Nelson will continue as CEO until May of next year. As part of the transition plan, effective July 1, 2015, Liz Edsall McLaurin, Director of External Affairs for The Land Trust, will become President and assume responsibility for day-to-day management of the organization. A graduate of The University of the South and a resident of the Leiper’s Fork community in Williamson County, McLaurin has over 20 years of non-profit experience. She has been involved with The Land Trust since its early days and has led a number of successful initiatives, including the revitalization of The Land Trust’s Glen Leven Farm.
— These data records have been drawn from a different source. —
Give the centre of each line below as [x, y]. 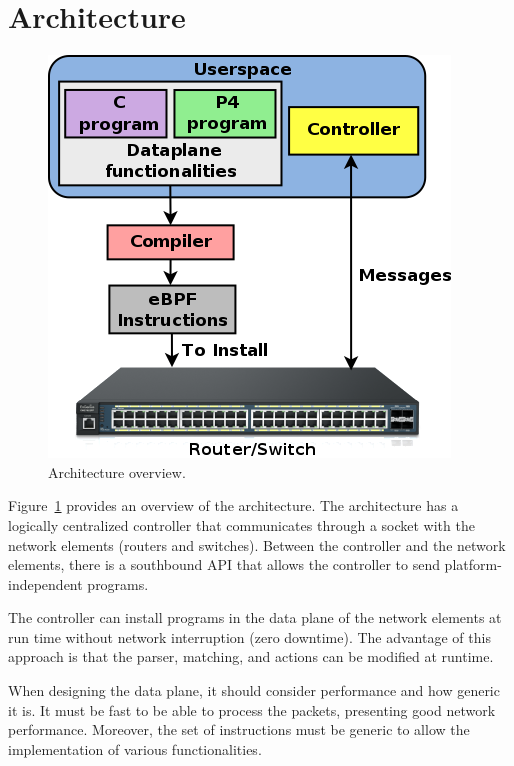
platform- [473, 564]
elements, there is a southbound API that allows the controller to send [224, 564]
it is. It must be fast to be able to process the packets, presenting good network [252, 709]
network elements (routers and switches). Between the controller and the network [257, 544]
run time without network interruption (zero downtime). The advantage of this [249, 636]
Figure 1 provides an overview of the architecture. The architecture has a [233, 505]
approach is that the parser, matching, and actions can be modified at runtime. [251, 656]
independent [45, 583]
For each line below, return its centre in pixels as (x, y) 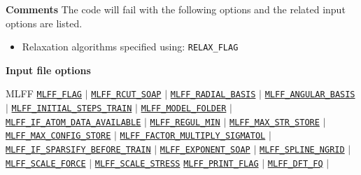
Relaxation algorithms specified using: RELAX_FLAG (130, 47)
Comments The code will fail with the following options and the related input (176, 9)
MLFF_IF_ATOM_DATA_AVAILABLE (73, 122)
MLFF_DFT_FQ (295, 163)
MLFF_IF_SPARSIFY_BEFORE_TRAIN (78, 150)
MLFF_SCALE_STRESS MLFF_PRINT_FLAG (177, 163)
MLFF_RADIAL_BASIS (213, 95)
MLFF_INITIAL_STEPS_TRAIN (72, 109)

As a part of this transition, Emily Burnett Parish has been promoted to Conservation Director. She has been with the organization for 11 years, has a master’s degree in Environmental Law and Policy and also holds a BA from The University of the South. Parish has been critical to the organization’s substantial conservation achievements.

“Jeanie has poured her heart and soul into this organization from the day it was founded,” said Sara Finley, Chair of The Land Trust’s Board of Directors. “She has had a remarkable career in private law practice, in government service as Chief Deputy Attorney General of Tennessee and as General Counsel of the U.S. Environmental Protection Agency, and most importantly for us as head of the Land Trust. Our plan provides a seamless transition as Jeanie’s retirement date approaches, and we are fortunate to have Liz and Emily assuming greater leadership roles with us going forward.”

The Land Trust for Tennessee is an accredited, statewide, non-governmental nonprofit organization founded in 1999 with offices in both Downtown Nashville and Chattanooga, and at Glen Leven Farm in Nashville’s Oak Hill neighborhood. The Land Trust has protected nearly 100,000 acres of treasured farmland, historic sites, open spaces, recreational areas and wildlife habitats across the State of Tennessee.